WHAT THE TASK REQUIRES
What is the count of lines in the records that include "bottle"? Reply with that number alone.

(Records drawn from a dataset)
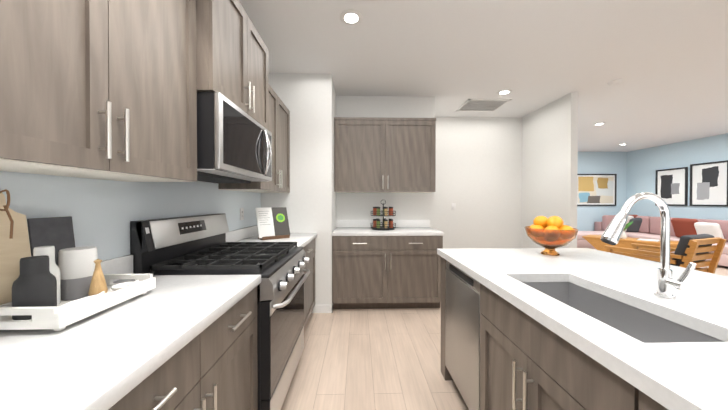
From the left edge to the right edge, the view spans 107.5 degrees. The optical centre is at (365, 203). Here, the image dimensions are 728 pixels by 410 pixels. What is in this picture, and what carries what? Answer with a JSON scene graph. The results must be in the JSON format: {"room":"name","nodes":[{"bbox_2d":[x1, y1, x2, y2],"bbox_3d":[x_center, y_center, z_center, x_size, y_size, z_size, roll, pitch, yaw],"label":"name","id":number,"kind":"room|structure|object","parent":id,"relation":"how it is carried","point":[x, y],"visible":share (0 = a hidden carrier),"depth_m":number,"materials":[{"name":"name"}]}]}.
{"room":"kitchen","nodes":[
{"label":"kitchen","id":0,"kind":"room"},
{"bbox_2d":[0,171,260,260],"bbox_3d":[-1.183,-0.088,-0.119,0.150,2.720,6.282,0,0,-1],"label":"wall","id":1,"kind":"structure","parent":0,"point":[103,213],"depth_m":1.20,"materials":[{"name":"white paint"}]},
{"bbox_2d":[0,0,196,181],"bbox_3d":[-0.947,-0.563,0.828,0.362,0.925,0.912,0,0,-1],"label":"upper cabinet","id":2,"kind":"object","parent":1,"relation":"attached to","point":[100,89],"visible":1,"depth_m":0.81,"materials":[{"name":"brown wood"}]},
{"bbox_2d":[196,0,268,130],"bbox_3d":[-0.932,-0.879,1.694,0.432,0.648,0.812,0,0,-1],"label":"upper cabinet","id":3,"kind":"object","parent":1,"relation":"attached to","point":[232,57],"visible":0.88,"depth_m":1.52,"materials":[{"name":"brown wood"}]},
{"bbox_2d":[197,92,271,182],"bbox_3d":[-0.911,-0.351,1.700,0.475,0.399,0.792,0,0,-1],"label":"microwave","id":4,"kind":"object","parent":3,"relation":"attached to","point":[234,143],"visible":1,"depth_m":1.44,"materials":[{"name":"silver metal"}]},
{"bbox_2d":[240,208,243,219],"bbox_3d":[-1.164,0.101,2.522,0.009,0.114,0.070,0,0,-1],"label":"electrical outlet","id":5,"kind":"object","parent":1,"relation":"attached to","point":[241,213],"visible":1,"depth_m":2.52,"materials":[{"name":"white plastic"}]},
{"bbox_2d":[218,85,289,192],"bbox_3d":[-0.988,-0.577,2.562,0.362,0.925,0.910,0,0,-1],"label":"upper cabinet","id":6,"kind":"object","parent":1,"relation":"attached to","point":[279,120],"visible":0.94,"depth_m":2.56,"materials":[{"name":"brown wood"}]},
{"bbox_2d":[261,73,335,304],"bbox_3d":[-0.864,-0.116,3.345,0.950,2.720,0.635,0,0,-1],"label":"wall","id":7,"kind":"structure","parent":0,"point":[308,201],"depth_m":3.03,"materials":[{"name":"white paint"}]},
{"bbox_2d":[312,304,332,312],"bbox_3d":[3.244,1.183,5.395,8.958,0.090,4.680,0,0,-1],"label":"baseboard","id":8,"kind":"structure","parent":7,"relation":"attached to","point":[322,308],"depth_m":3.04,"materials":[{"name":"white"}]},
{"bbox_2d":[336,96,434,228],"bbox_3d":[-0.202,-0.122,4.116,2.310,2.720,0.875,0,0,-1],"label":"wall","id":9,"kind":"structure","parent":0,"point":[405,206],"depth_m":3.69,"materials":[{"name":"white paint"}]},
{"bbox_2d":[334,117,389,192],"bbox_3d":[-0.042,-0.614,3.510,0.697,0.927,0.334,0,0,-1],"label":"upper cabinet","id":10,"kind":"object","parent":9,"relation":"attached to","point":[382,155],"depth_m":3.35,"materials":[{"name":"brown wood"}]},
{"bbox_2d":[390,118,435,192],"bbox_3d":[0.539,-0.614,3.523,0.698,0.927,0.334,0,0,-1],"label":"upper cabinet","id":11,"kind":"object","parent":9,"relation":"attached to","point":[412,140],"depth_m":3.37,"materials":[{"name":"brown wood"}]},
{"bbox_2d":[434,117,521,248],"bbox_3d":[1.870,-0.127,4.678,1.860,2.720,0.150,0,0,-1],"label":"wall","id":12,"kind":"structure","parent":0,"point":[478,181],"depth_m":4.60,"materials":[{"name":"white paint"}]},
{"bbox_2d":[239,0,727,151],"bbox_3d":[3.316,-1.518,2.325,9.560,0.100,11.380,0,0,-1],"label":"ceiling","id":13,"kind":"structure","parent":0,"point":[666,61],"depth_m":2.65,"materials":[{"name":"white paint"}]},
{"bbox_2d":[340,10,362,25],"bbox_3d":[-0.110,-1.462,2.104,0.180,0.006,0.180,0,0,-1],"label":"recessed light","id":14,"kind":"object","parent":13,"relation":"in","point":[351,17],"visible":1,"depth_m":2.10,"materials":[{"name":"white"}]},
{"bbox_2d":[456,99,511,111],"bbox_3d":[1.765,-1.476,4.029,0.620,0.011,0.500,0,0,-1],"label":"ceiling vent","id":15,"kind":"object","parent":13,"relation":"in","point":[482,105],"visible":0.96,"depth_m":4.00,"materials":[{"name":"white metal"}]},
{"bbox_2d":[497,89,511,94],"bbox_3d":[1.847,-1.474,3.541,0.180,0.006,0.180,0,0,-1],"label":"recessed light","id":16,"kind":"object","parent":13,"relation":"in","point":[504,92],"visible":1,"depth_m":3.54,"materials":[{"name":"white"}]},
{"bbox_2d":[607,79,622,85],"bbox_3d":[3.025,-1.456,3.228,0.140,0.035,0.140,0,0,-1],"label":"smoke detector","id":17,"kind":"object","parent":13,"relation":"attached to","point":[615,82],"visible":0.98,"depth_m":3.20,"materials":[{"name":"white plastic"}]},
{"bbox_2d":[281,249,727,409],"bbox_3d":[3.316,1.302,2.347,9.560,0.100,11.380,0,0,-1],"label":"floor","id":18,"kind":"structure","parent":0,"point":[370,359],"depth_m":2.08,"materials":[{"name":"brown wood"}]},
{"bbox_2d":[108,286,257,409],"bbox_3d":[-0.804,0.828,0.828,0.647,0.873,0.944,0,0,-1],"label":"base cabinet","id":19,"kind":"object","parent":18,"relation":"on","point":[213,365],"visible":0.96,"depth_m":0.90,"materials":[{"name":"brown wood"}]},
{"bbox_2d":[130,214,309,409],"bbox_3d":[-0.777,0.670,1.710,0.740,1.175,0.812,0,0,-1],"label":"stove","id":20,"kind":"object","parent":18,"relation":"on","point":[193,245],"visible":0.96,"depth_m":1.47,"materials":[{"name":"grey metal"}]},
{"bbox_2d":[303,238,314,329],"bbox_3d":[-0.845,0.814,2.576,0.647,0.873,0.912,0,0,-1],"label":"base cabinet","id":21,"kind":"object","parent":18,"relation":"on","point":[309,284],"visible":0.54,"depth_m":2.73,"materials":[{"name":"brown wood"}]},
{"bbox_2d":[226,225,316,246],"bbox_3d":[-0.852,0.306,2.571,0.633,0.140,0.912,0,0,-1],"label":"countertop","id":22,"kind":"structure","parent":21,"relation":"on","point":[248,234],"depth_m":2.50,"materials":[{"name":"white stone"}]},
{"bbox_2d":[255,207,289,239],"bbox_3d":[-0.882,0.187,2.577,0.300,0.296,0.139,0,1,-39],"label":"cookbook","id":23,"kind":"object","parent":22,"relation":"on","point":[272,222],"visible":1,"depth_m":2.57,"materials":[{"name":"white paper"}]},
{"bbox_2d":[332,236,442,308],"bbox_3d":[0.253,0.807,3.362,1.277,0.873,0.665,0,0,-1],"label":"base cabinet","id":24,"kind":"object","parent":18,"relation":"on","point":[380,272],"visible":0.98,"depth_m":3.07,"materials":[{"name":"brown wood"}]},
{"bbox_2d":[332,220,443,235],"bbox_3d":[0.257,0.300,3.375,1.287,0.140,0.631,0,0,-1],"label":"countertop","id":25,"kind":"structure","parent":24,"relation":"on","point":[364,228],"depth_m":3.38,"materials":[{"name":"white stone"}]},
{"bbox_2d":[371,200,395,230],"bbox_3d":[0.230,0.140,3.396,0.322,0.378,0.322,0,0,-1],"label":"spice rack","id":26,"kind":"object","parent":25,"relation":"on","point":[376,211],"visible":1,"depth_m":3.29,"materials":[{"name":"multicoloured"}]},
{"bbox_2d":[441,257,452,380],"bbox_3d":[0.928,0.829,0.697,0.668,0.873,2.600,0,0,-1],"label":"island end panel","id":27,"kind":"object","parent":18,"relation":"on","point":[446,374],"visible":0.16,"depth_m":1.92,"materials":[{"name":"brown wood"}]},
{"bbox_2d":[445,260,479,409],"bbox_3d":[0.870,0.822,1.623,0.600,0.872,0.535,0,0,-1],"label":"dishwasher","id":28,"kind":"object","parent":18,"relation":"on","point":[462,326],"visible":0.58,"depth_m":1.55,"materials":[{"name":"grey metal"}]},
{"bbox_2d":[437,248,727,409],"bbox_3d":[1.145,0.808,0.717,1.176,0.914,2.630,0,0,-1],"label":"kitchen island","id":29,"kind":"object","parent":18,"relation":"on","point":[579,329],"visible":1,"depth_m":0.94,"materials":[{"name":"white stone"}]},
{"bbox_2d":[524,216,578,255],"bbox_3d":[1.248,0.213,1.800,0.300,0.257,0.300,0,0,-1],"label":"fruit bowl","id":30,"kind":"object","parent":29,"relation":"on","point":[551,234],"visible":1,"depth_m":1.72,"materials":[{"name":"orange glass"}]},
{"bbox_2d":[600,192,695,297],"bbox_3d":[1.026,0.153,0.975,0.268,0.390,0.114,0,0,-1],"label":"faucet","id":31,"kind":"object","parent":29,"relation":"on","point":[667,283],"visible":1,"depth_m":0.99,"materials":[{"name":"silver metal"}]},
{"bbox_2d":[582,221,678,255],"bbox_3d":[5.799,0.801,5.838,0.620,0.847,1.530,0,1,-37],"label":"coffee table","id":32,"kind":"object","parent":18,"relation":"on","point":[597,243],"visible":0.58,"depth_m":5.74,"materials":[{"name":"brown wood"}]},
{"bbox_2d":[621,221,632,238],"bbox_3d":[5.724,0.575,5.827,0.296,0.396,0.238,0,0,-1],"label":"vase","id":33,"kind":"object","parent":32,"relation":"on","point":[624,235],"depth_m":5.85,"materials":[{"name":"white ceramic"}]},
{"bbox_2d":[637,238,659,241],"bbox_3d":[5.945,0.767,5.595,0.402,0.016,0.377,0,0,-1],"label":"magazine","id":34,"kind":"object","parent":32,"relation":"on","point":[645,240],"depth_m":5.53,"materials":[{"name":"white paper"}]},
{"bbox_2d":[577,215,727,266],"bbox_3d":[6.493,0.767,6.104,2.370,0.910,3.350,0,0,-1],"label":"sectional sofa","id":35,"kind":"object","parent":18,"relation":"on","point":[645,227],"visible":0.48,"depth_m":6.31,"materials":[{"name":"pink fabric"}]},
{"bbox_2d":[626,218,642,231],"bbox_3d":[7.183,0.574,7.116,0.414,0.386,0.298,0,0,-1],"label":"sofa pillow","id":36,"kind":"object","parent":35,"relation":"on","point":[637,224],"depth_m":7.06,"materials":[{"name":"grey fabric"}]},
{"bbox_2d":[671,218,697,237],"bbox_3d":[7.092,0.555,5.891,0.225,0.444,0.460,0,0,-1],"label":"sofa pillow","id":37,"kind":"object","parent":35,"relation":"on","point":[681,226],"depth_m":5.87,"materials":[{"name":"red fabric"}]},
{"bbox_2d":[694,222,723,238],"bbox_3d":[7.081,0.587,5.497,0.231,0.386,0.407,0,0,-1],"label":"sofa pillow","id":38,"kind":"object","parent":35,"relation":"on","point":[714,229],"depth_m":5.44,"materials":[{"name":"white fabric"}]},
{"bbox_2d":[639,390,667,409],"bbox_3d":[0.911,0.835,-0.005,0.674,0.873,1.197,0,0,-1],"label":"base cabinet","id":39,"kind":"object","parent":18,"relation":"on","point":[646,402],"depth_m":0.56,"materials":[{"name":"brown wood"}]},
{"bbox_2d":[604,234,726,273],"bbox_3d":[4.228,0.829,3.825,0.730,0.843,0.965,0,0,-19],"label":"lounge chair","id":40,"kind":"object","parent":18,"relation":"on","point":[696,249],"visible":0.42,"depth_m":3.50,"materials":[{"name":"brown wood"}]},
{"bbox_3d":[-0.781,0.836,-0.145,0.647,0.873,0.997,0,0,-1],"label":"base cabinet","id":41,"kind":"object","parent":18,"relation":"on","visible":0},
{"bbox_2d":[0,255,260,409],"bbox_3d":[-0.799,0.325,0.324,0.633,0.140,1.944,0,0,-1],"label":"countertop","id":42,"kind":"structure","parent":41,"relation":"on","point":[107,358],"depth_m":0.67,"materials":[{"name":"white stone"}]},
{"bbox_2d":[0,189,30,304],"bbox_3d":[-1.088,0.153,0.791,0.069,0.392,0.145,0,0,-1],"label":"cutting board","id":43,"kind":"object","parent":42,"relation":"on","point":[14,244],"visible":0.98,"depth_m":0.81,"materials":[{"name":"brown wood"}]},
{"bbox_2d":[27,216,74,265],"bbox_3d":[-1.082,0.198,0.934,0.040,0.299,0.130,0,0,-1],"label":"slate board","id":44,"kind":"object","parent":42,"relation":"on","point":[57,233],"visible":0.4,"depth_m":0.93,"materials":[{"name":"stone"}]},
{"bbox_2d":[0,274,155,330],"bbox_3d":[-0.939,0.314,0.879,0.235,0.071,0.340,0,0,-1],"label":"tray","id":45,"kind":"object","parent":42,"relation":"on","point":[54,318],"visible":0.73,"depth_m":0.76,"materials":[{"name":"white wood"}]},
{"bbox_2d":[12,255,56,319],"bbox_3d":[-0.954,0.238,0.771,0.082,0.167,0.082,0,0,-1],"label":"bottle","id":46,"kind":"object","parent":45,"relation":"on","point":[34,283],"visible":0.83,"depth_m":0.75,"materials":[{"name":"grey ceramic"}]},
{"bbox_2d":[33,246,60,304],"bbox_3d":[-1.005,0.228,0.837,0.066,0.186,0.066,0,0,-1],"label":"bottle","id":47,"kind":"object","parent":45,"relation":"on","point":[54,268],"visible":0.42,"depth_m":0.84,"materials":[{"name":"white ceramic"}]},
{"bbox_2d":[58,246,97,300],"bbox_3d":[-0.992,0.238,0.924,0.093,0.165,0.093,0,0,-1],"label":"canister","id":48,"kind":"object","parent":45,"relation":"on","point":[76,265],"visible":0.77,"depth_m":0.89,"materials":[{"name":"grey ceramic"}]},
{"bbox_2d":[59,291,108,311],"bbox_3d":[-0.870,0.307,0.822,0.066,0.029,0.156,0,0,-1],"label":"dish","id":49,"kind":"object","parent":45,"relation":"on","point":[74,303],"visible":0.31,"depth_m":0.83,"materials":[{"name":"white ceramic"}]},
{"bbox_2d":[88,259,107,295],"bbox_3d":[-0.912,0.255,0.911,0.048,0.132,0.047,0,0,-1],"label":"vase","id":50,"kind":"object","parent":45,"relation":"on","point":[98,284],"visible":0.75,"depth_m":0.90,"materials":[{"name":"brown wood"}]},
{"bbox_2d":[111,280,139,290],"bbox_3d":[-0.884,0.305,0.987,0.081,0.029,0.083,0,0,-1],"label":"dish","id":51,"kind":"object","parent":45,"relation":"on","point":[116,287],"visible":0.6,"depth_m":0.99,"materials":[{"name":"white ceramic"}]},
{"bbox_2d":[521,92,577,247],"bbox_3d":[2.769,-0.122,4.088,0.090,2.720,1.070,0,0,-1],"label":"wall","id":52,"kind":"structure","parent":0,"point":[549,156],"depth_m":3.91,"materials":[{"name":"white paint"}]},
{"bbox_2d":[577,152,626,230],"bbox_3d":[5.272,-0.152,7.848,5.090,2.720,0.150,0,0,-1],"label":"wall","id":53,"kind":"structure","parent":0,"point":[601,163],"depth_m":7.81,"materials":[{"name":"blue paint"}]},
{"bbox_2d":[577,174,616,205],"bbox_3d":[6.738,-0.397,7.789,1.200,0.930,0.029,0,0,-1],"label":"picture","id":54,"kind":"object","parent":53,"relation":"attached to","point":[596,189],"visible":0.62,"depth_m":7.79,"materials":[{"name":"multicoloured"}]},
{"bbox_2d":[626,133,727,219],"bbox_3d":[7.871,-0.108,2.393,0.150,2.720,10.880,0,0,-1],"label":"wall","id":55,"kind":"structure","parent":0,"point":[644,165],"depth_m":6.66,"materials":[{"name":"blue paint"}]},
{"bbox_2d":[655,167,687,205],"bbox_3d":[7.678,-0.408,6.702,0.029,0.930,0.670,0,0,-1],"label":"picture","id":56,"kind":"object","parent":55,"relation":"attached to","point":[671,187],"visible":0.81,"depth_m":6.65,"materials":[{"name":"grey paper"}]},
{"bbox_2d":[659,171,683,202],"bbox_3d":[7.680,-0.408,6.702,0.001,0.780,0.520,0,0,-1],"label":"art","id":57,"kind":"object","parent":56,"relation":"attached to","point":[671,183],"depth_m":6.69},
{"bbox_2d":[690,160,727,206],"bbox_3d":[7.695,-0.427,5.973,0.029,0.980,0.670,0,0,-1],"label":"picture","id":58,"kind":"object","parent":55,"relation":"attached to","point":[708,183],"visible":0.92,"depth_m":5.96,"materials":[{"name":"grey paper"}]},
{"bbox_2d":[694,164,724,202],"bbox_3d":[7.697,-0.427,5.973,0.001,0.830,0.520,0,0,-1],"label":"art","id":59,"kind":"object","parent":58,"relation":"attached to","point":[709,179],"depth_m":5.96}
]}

SOLUTION TO THE EXERCISE
2